## What to do
Print out the full material below, exact in every line, with no images included.

★ ★ ★ ★

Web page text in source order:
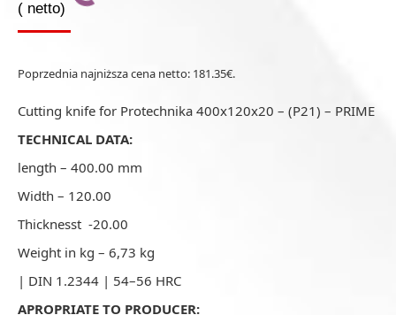
( netto)
Poprzednia najniższa cena netto: 181.35€.
Cutting knife for Protechnika 400x120x20 – (P21) – PRIME
TECHNICAL DATA:
length – 400.00 mm
Width – 120.00
Thicknesst -20.00
Weight in kg – 6,73 kg
| DIN 1.2344 | 54–56 HRC
APROPRIATE TO PRODUCER:
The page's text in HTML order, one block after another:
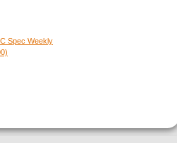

★ ★ ★ ★

## Written solution
Web page text in source order:
( netto)
Poprzednia najniższa cena netto: 181.35€.
Cutting knife for Protechnika 400x120x20 – (P21) – PRIME
TECHNICAL DATA:
length – 400.00 mm
Width – 120.00
Thicknesst -20.00
Weight in kg – 6,73 kg
| DIN 1.2344 | 54–56 HRC
APROPRIATE TO PRODUCER:
The page's text in HTML order, one block after another:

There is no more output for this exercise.